*Exercise details:*
Leave the images out, and otherwise write out each entry exactly.

*Exercise input:*
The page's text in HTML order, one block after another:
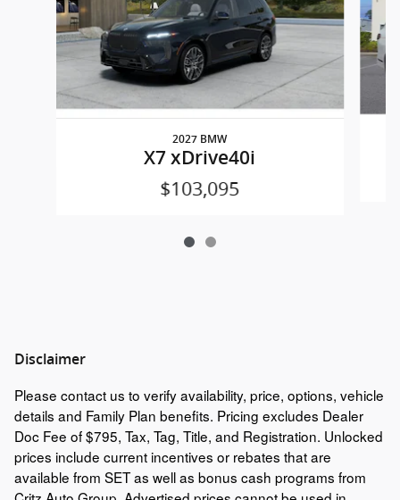
2027 BMW
X7 xDrive40i
$103,095
Disclaimer
Please contact us to verify availability, price, options, vehicle
details and Family Plan benefits. Pricing excludes Dealer
Doc Fee of $795, Tax, Tag, Title, and Registration. Unlocked
prices include current incentives or rebates that are
available from SET as well as bonus cash programs from
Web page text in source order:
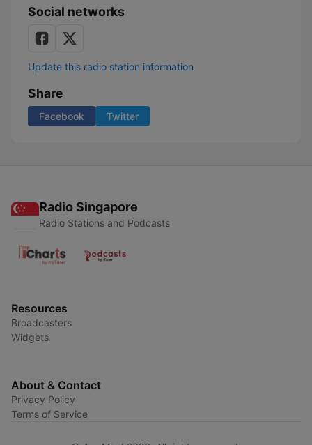
Social networks
Update this radio station information
Share
Facebook Twitter
Radio Singapore
Radio Stations and Podcasts
Resources
Broadcasters
Widgets
About & Contact
Privacy Policy
Terms of Service
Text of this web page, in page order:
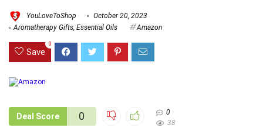
YouLoveToShop
October 20, 2023
Aromatherapy Gifts, Essential Oils Amazon
Save
0
Deal Score 0
0
38
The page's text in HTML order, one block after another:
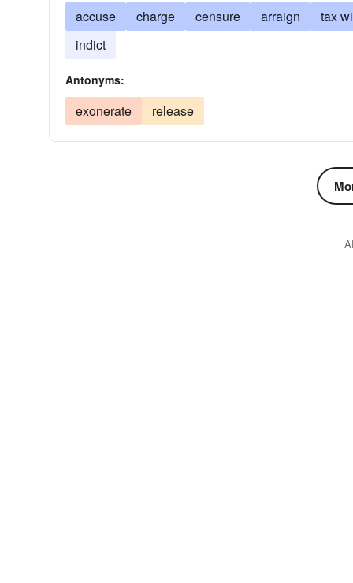
accuse charge censure arraign tax
indict
Antonyms:
exonerate release
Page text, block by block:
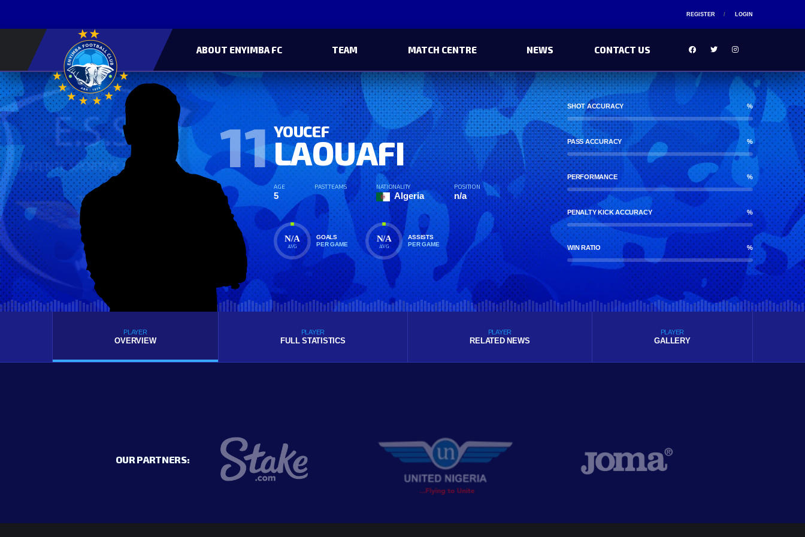
REGISTER LOGIN
ABOUT ENYIMBA FC TEAM MATCH CENTRE NEWS CONTACT US
11 YOUCEF
LAOUAFI
AGE
5
PAST TEAMS NATIONALITY
Algeria
POSITION
n/a
N/A
AVG
GOALS
PER GAME
N/A
AVG
ASSISTS
PER GAME
SHOT ACCURACY %
PASS ACCURACY %
PERFORMANCE %
PENALTY KICK ACCURACY %
WIN RATIO %
PLAYER
OVERVIEW
PLAYER
FULL STATISTICS
PLAYER
RELATED NEWS
PLAYER
GALLERY
OUR PARTNERS:

*Reply to the task:*
The page's text in HTML order, one block after another:
2027 BMW
X7 xDrive40i
$103,095
Disclaimer
Please contact us to verify availability, price, options, vehicle
details and Family Plan benefits. Pricing excludes Dealer
Doc Fee of $795, Tax, Tag, Title, and Registration. Unlocked
prices include current incentives or rebates that are
available from SET as well as bonus cash programs from
Web page text in source order:
Social networks
Update this radio station information
Share
Facebook Twitter
Radio Singapore
Radio Stations and Podcasts
Resources
Broadcasters
Widgets
About & Contact
Privacy Policy
Terms of Service
Text of this web page, in page order:
YouLoveToShop
October 20, 2023
Aromatherapy Gifts, Essential Oils Amazon
Save
0
Deal Score 0
0
38
The page's text in HTML order, one block after another:
accuse charge censure arraign tax
indict
Antonyms:
exonerate release
Page text, block by block:
REGISTER LOGIN
ABOUT ENYIMBA FC TEAM MATCH CENTRE NEWS CONTACT US
11 YOUCEF
LAOUAFI
AGE
5
PAST TEAMS NATIONALITY
Algeria
POSITION
n/a
N/A
AVG
GOALS
PER GAME
N/A
AVG
ASSISTS
PER GAME
SHOT ACCURACY %
PASS ACCURACY %
PERFORMANCE %
PENALTY KICK ACCURACY %
WIN RATIO %
PLAYER
OVERVIEW
PLAYER
FULL STATISTICS
PLAYER
RELATED NEWS
PLAYER
GALLERY
OUR PARTNERS:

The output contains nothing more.